▶ _WORK REQUIRED_: Return only the lines of the data below from the line with "and growing businesses" up to and including the line with "is at an all-time", exactly as written, with the pictures omitted.

▶ _STUDY MATERIAL_:

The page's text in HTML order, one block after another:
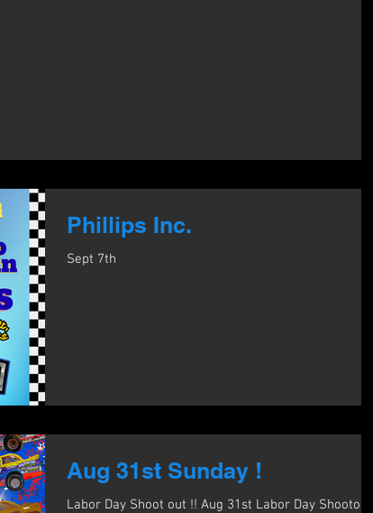
Phillips Inc.
Sept 7th
Aug 31st Sunday !
Labor Day Shoot out !! Aug 31st Labor Day
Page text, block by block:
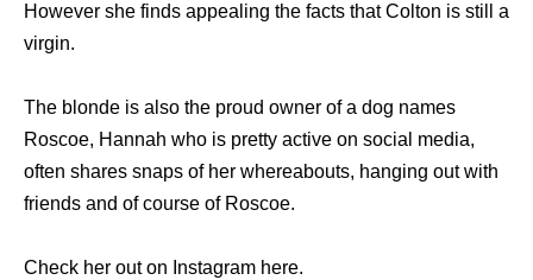
However she finds appealing the facts that Colton is still a
virgin.
The blonde is also the proud owner of a dog names
Roscoe, Hannah who is pretty active on social media,
often shares snaps of her whereabouts, hanging out with
friends and of course of Roscoe.
Check her out on Instagram here.
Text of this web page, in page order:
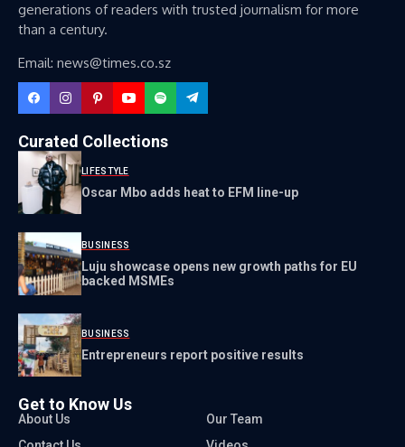
generations of readers with trusted journalism for more
than a century.
Email: news@times.co.sz
Curated Collections
LIFESTYLE
Oscar Mbo adds heat to EFM line-up
BUSINESS
Luju showcase opens new growth paths for EU
backed MSMEs
BUSINESS
Entrepreneurs report positive results
Get to Know Us
About Us
Our Team
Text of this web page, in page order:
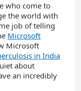
who come to
the world with
job of telling
Microsoft
Microsoft
in India
about
an incredibly
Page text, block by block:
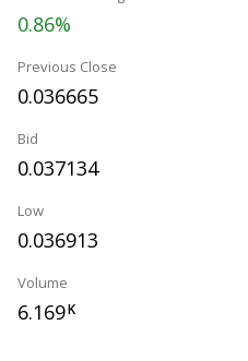
0.86%
Previous Close
0.036665
Bid
0.037134
Low
0.036913
Volume
6.169K
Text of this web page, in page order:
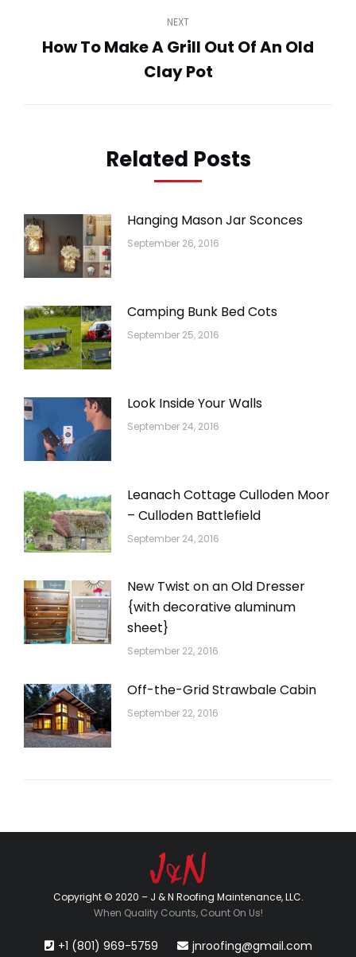
NEXT
Next
post:
How To Make A Grill Out Of An Old
Clay Pot
Related Posts
Hanging Mason Jar Sconces
September 26, 2016
Camping Bunk Bed Cots
September 25, 2016
Look Inside Your Walls
September 24, 2016
Leanach Cottage Culloden Moor
– Culloden Battlefield
September 24, 2016
New Twist on an Old Dresser
{with decorative aluminum
sheet}
September 22, 2016
Off-the-Grid Strawbale Cabin
September 22, 2016
Copyright © 2020 – J & N Roofing Maintenance, LLC.
When Quality Counts, Count On Us!
+1 (801) 969-5759 jnroofing@gmail.com
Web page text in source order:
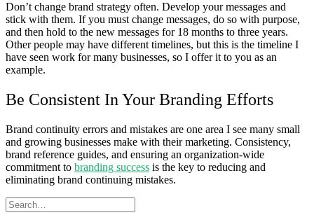
Don’t change brand strategy often. Develop your messages and
stick with them. If you must change messages, do so with purpose,
and then hold to the new messages for 18 months to three years.
Other people may have different timelines, but this is the timeline I
have seen work for many businesses, so I offer it to you as an
example.
Be Consistent In Your Branding Efforts
Brand continuity errors and mistakes are one area I see many small
and growing businesses make with their marketing. Consistency,
brand reference guides, and ensuring an organization-wide
commitment to branding success is the key to reducing and
eliminating brand continuing mistakes.
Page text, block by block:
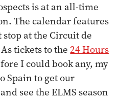
is at an all-time
The calendar features
at the Circuit de
tickets to the 24 Hours
I could book any, my
Spain to get our
see the ELMS season
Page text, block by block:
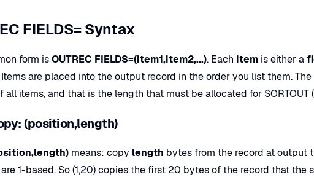
FIELDS= Syntax
form isOUTREC FIELDS=(item1,item2,...). Each item is either a
are placed into the output record in the order you list them.
all items, and that is the length that must be allocated for SORTOUT
(position,length)
means: copy length bytes from the record at output
1-based. So (1,20) copies the first 20 bytes of the record that the
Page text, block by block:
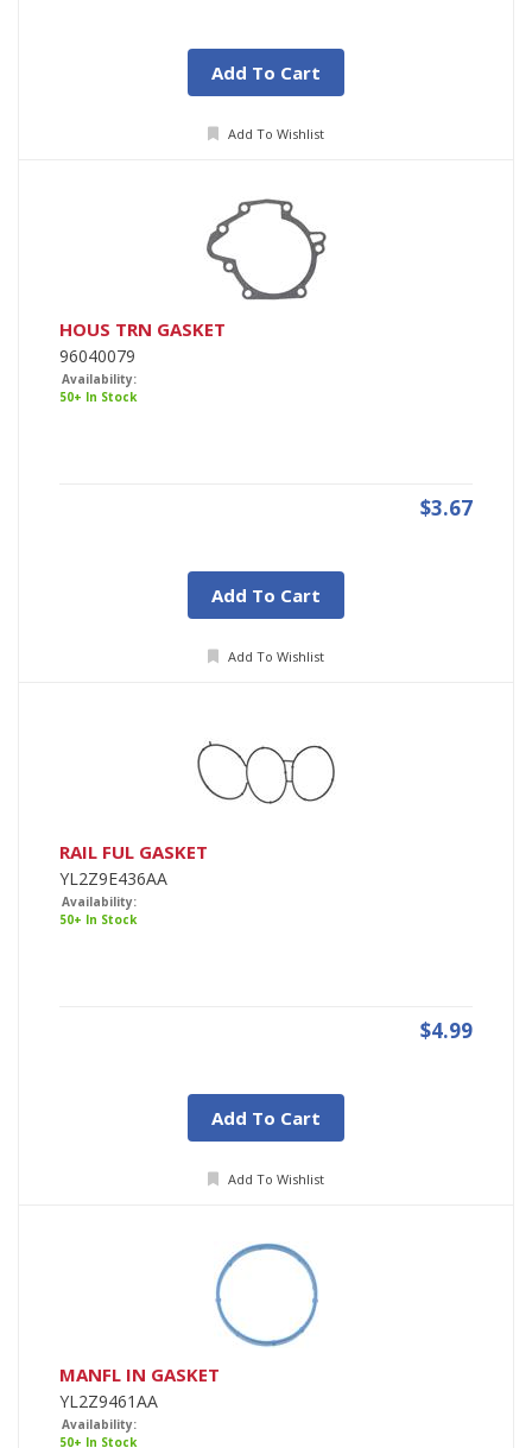
Add To Cart
Add To Wishlist
HOUS TRN GASKET
96040079
Availability:
50+ In Stock
$3.67
Add To Cart
Add To Wishlist
RAIL FUL GASKET
YL2Z9E436AA
Availability:
50+ In Stock
$4.99
Add To Cart
Add To Wishlist
MANFL IN GASKET
YL2Z9461AA
Availability:
50+ In Stock
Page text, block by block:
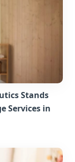
Stands
Services in
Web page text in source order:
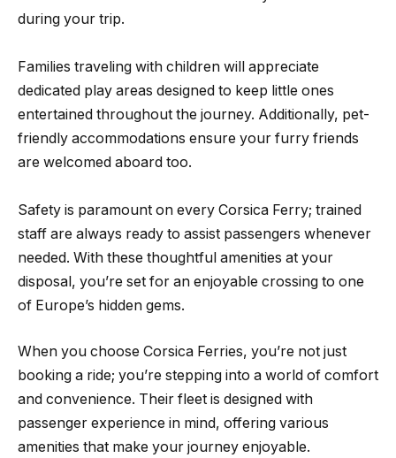
during your trip.
Families traveling with children will appreciate
dedicated play areas designed to keep little ones
entertained throughout the journey. Additionally, pet-
friendly accommodations ensure your furry friends
are welcomed aboard too.
Safety is paramount on every Corsica Ferry; trained
staff are always ready to assist passengers whenever
needed. With these thoughtful amenities at your
disposal, you’re set for an enjoyable crossing to one
of Europe’s hidden gems.
When you choose Corsica Ferries, you’re not just
booking a ride; you’re stepping into a world of comfort
and convenience. Their fleet is designed with
passenger experience in mind, offering various
amenities that make your journey enjoyable.
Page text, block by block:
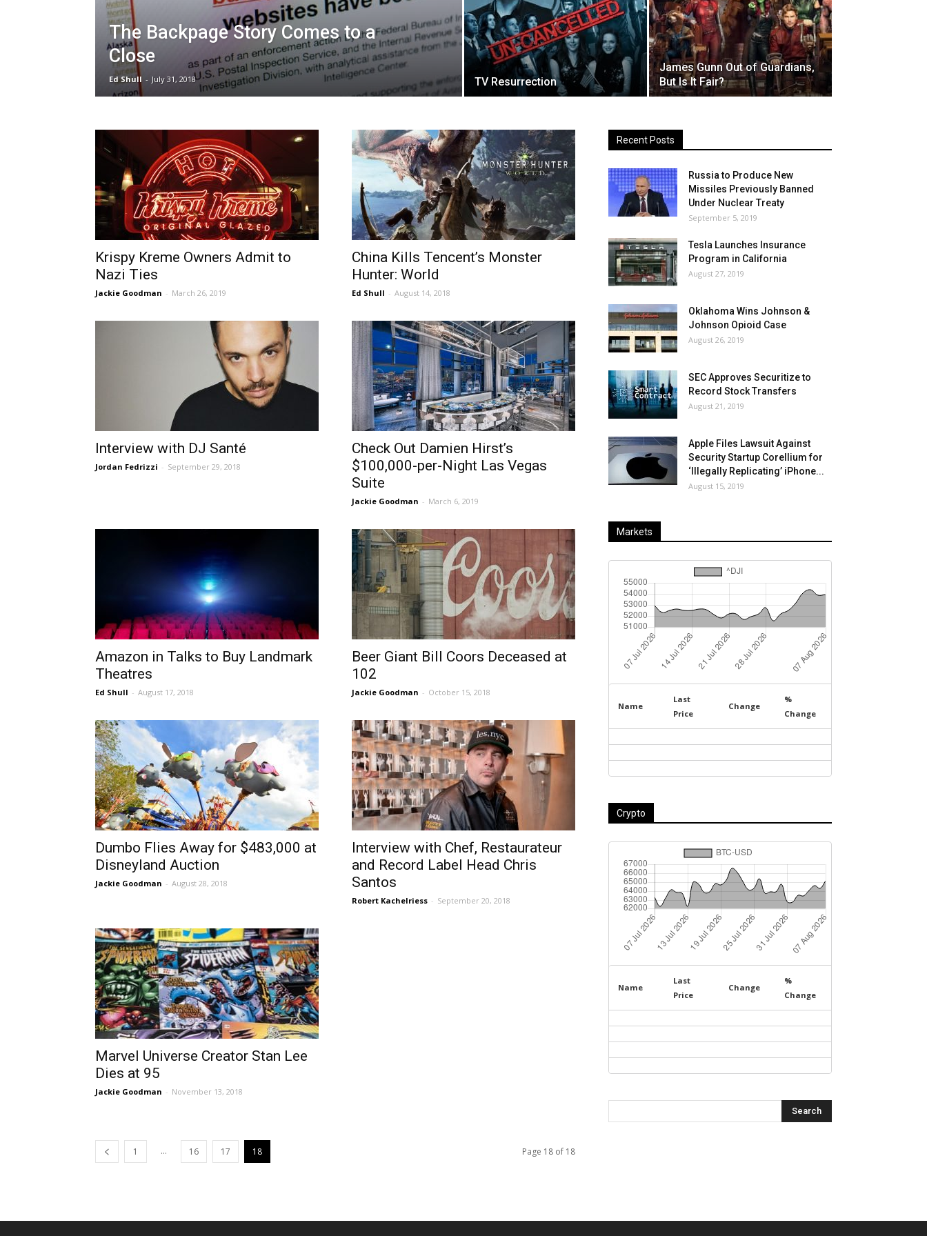
The Backpage Story Comes to a
Close
Ed Shull - July 31, 2018 TV Resurrection
James Gunn Out of Guardians,
But Is It Fair?
Krispy Kreme Owners Admit to
Nazi Ties
Jackie Goodman - March 26, 2019
China Kills Tencent’s Monster
Hunter: World
Ed Shull - August 14, 2018
Interview with DJ Santé
Jordan Fedrizzi - September 29, 2018
Check Out Damien Hirst’s
$100,000-per-Night Las Vegas
Suite
Jackie Goodman - March 6, 2019
Amazon in Talks to Buy Landmark
Theatres
Ed Shull - August 17, 2018
Beer Giant Bill Coors Deceased at
102
Jackie Goodman - October 15, 2018
Dumbo Flies Away for $483,000 at
Disneyland Auction
Jackie Goodman - August 28, 2018
Interview with Chef, Restaurateur
and Record Label Head Chris
Santos
Robert Kachelriess - September 20, 2018
Marvel Universe Creator Stan Lee
Dies at 95
Jackie Goodman - November 13, 2018
1 ... 16 17 18 Page 18 of 18
Recent Posts
Russia to Produce New
Missiles Previously Banned
Under Nuclear Treaty
September 5, 2019
Tesla Launches Insurance
Program in California
August 27, 2019
Oklahoma Wins Johnson &
Johnson Opioid Case
August 26, 2019
SEC Approves Securitize to
Record Stock Transfers
August 21, 2019
Apple Files Lawsuit Against
Security Startup Corellium for
‘Illegally Replicating’ iPhone...
August 15, 2019
Markets
Name
Last
Price
Change
%
Change
Crypto
Name
Last
Price
Change
%
Change
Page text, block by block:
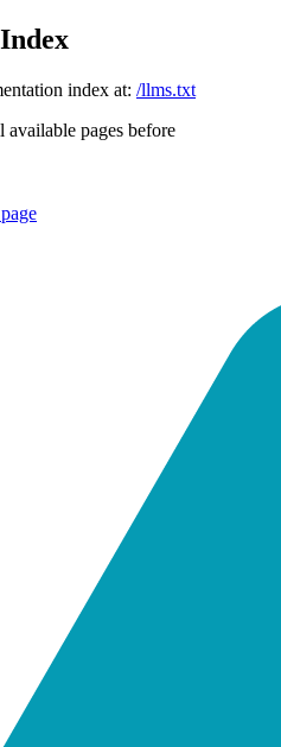
index at: /llms.txt
pages before
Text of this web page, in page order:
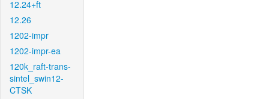
12.24+ft
12.26
1202-impr
1202-impr-ea
120k_raft-trans-
sintel_swin12-
CTSK
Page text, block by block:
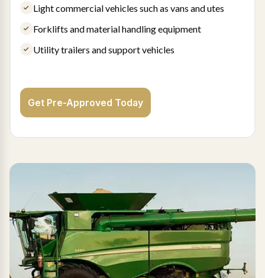
Light commercial vehicles such as vans and utes
Forklifts and material handling equipment
Utility trailers and support vehicles
Get Pre-Approved Today
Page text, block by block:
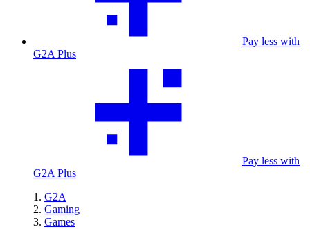
Pay less with
G2A Plus
Pay less with
G2A Plus
G2A
Gaming
Games
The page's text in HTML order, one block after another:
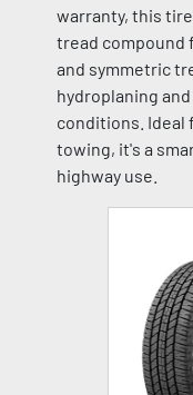
warranty, this
tread compound
and symmetric
hydroplaning
conditions. Ideal
towing, it's a
highway use.
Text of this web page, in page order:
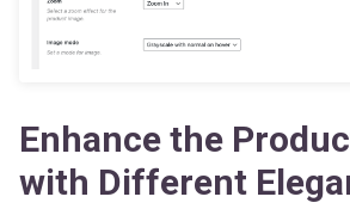
with Different
You can enhance the product images

▶ _SOLUTION TO THIS TASK_:
and growing businesses make with their marketing. Consistency,
brand reference guides, and ensuring an organization-wide
commitment to branding success is the key to reducing and
eliminating brand continuing mistakes.
Page text, block by block:
is at an all-time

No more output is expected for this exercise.